In the long term, to preserve endangered open-habitat species, prescribed fires and livestock are recommended as a means of keeping vegetation in early succession stages and maintaining open shrublands—a largely forgotten habitat in ecosystem conservation—that are favourable for rabbit populations (Virgós et al. 2003). However, we recommend maintain the habitat heterogeneity with a mixture of open and forest habitats to not negative affect other forestry-specialist species. We observed that rabbit populations began to decline when the NDVI reaches a value of about 0.4, around 5 or 6 years after a fire, coinciding with the moment in which post-fire plant productivity stabilizes its initial increase so coinciding with a maximum of vegetation coverage. Thus, we believe that this is the correct time to manage burnt areas in order to favour the persistence of open-habitat species. These actions will also help to reduce the environmental biomass, thereby mitigating the possibility of future severe wildfires.
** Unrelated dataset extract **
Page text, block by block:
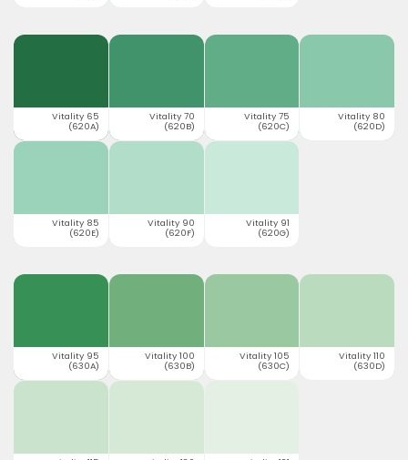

These permanent open-habitat areas should be connected to prevent rabbit populations from becoming isolated given that, if populations are disconnected from each other, there is a risk that a disease could locally extinguish a whole population (Calvete et al. 2006) as the vacant area will never be recolonized by a neighbouring population.

Integrated fire management can help generating a landscape matrix and maintains vegetation in early successional stages (Pons et al. 2003; Virgós et al. 2003) with patches of different fire ages, to host a rich open-habitat ecological community (Rainsford et al. 2022). However, in the case of prescribed burns, may not be associated completely with wildfire effects because are generally of lower severity, while wildfires in the Mediterranean area occur in summer with high severity. In these sense, recent studies show associations between open-habitat species and high severity fires (Puig-Gironès et al. 2022). On the other hand, prescribed fires may increase rabbit abundance but not sufficient to achieve abundances to sustain specialist predator populations (Ferreira et al. 2014). Therefore, this can be a challenge to the effective use of burning to create an appropriate mix of post-fire successional stages across the landscape and increase open-habitat species, as rabbit abundances, and conservation value. Finally, it would also be interesting to integrate the livestock in the matrix to keep the pastures green and free of shrub competition.

The European wild rabbit is a keystone species in Iberian Mediterranean ecosystems since it is the main prey item of many predators (some endangered) and it is determinant in many important ecological processes. Consequently, fires and subsequent appropriate forest management are the key for improving rabbit numbers, which in turn can have positive socio-economic consequences (hunting and farms) and strengthen their predator populations. However, we are fully aware that the conservation of the European rabbit—as is the case of other open-habitat species—depends not only on post-fire forest management practices but also on other, wide-ranging socio-economic policies. We hope that this study will provide a comprehensive understanding of the short- and long-term effects of post-fire salvage logging on European wild rabbit conservation.